Once more was known about Breivik, discussion has focused on what to call him; a “terrorist,” an “extremist,” a “Christian fundamentalist,” a “right-wing terrorist,” etc. And, to some extent, this is a useful discussion to have. But any such discussion should shrink, I think, in importance to the facts on the ground: the grieving families, justice, and prevention of such attacks in the future. Part of our media-saturated culture is to think that stories on the media reaction to the story are as or more important than the story itself. No one should be surprised at The Sun being a tabloid, or even a right-leaning pundit making a too quick (but, seriously, in the current case, not uneducated) guess that Islamist extremists were behind the attack. Why is this worth comment? We should, I think, be slower to speak; we need fewer pundits, and we need even fewer meta-pundits. Ironically, of course, this blog post is meta-meta punditry, but such is the rabbit hole we enter.

O(n) beats O(lg n)

Here’s a problem I faced at work: determine the effective top level domain of a URI, using the data from the Public Suffix List, but not using any data structures read into memory (ie, a dynamically created hash table or even a static array). For example, the effective top level domain of “http://blog.entish.org” is “entish.org”, because it is a name one could register.

So, there are about 4000 “positive” rules and about 100 “negative” rules. One way to approach this is to convert a host name into a series of keys (blog.entish.org, entish.org, org) and find the longest positive and negative matching rules. It’s simple enough to write a fast hash function (e.g., FNVa), and write code to write a function that does one of the following two things:

(1) switch (fnva(key)) {case h1: case h2: …. case hn: return true; default: return false}

(2) var h = fnva(key); if (n < hmid) if …}

where (1) is a giant switch statement, and (2) is a function which does a binary search of comparisons of values. (1) is O(n), of course (because you might have to look through every value. (2) is O(lg n) as any good binary search is.

I was surprised to see that, on my test set of about 9000 hosts, the switch version was 4 times faster than the binary search version.

It’s fun to write code that writes code. It’s good to benchmark.

 

Dynamic typing and testing

As kind of a 10-finger exercise, I decided to write a small inverted index library in Ruby today, since I had the day off. This is just a few thoughts about what it was like to write tests for this code, which can be found at https://github.com/willf/inverted_index_simple–not that I think you’ll write the next major search engine with this bit of code…

What struck me was that as I was writing unit tests, how many of the tests failed at first either because of undefined variables or dynamic typing problems. For example, in the method query_and (which returns the set intersection of all documents containing query terms), I originally wrote:

def query_and tokens
return Set.new if tokens.size == 0
sets = tokens.map{|token| query_token token}
sets[1..-1].inject(sets[0]){|reduction, x| redution & x}
end

The third line is only tested if there are at least three query terms, so it was important to write such a test. But what surprised me is that the error was not in the logic, but the literal typing–I misspelled “reduction” the second time.
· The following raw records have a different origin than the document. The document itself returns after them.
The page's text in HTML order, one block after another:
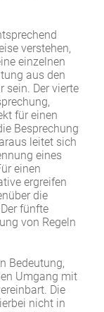
verstehen,
einzelnen
aus den
sein. Der vierte
für einen
Besprechung
leitet sich
eines
einen
ergreifen
die
fünfte
von Regeln
Bedeutung,
Umgang mit
Die
nicht in

Similarly, I think I wrote a version of the function that had

sets = tokens.map{|token| query_token tokens}

where I typed ‘tokens’ instead of ‘token’ by mistake.

With a statically typed language, neither of these errors are likely to make it past the static compiler. The Go language, for example, won’t even let you declare variables unless you use them–something which drives me mad, but is probably the right thing to do. (It would have caught the second error, even if ‘token’ and ‘tokens’ happened to be of the same type.)

The great loss of strict static typing comes when it is difficult to write ‘generic’ code (stacks, and queues, for example, of anything); most modern languages provide some sort of facility for this (and we’re still waiting for Go to provide this). The other great loss is when it really makes sense to have union types: functions that work on lists of ints, in addition to ints.